I.J.S. Realty Corp. v. Grandome Enterprises, Inc.

Judgment, Supreme Court, New York County (Beatrice Shainswit, J.), entered January 28, 1991, which, after a non-jury trial, dismissed the complaint, adjudged defendant to be entitled to retain the $150,000 deposit paid under the contract, awarded defendant damages in the total amount of $500,000 plus interest and costs, and vacated and discharged the lis pendens bond, unanimously affirmed, with costs.

Plaintiff as buyer, and defendant as seller, entered into a written contract of sale for a vandalized seven-story uninhabited single room occupancy apartment building located at 308-312 West 95th Street. Plaintiff thereafter announced that it would not close unless defendant remedied all violations and obtained a new certificate of occupancy. Plaintiff commenced this action for specific performance or, alternatively, for damages. After discovery, plaintiff moved for summary judgment, which motion was denied upon a finding by the court that the wording of the contract was ambiguous. The three-page standard printed contract was augmented by a separate six-page rider prepared by plaintiffs attorney which provided that, in the event of a conflict, the rider would be paramount. While both the printed contract and rider state that the premises would be taken "as is”, paragraph 21 of the rider required seller to deliver "current documents”, including a certificate of occupancy. As the intent presented a question of credibility, a non-jury trial was held, after which the court rendered a detailed decision finding plaintiffs witnesses to be not credi*540ble. Dismissing the complaint for specific performance or damages, the court determined that plaintiff was in breach of the contract and compensated defendant for such breach.

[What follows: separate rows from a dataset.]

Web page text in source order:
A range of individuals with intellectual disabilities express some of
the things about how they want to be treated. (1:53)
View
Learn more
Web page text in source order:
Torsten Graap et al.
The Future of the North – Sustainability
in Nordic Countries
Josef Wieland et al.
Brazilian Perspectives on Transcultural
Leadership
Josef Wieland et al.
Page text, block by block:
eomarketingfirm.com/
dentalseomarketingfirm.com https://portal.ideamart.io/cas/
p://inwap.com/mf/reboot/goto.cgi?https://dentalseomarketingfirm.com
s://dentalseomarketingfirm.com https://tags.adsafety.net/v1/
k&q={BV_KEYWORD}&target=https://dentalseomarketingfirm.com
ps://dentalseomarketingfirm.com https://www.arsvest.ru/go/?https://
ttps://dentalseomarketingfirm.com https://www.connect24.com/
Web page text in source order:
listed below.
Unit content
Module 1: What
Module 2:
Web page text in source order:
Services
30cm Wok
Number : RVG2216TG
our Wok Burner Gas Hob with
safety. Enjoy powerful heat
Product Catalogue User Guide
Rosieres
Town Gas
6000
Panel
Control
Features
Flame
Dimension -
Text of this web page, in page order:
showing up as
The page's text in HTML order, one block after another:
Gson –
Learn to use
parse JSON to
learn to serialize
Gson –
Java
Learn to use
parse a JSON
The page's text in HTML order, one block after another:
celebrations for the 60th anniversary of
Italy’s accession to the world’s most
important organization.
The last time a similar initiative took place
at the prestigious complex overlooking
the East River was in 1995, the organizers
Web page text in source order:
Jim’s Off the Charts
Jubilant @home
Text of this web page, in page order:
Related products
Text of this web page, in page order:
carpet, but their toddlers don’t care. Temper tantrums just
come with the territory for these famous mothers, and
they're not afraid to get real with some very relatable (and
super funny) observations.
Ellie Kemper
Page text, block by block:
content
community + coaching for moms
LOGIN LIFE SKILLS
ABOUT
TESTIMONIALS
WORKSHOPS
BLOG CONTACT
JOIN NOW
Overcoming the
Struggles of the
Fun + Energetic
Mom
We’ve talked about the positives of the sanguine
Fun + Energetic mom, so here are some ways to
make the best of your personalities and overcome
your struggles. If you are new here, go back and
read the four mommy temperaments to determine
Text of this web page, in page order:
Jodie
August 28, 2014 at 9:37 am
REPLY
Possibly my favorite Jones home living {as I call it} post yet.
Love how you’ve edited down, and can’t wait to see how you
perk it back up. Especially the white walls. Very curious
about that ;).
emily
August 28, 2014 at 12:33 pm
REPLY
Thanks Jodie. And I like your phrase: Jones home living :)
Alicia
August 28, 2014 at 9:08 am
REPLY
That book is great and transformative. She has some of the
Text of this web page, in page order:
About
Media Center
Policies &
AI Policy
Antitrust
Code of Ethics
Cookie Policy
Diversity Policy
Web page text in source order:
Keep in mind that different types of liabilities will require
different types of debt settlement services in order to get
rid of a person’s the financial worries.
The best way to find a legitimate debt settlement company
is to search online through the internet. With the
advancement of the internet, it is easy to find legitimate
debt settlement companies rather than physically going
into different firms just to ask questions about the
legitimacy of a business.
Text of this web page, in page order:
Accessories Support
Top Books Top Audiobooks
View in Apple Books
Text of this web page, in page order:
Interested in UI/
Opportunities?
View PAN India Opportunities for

The testimony and exhibits revealed that the intent of plaintiff was to gut the building for either rehabilitation as a condominium or a "quick flip”, and thus plaintiff’s construction of the contract requiring defendant to remove all violations and provide a new certificate of occupancy leads to a result which makes no sense in light of the parties’ intentions or purposes (see, e.g., Reape v New York News, 122 AD2d 29, 30, lv denied 68 NY2d 610, rearg denied 69 NY2d 707).

The award of $500,000 damages to defendant on its counterclaim for breach of contract was amply supported by the evidence. We have considered plaintiff’s other arguments and find them to be without merit. Concur—Carro, J. P., Milonas, Ellerin and Ross, JJ.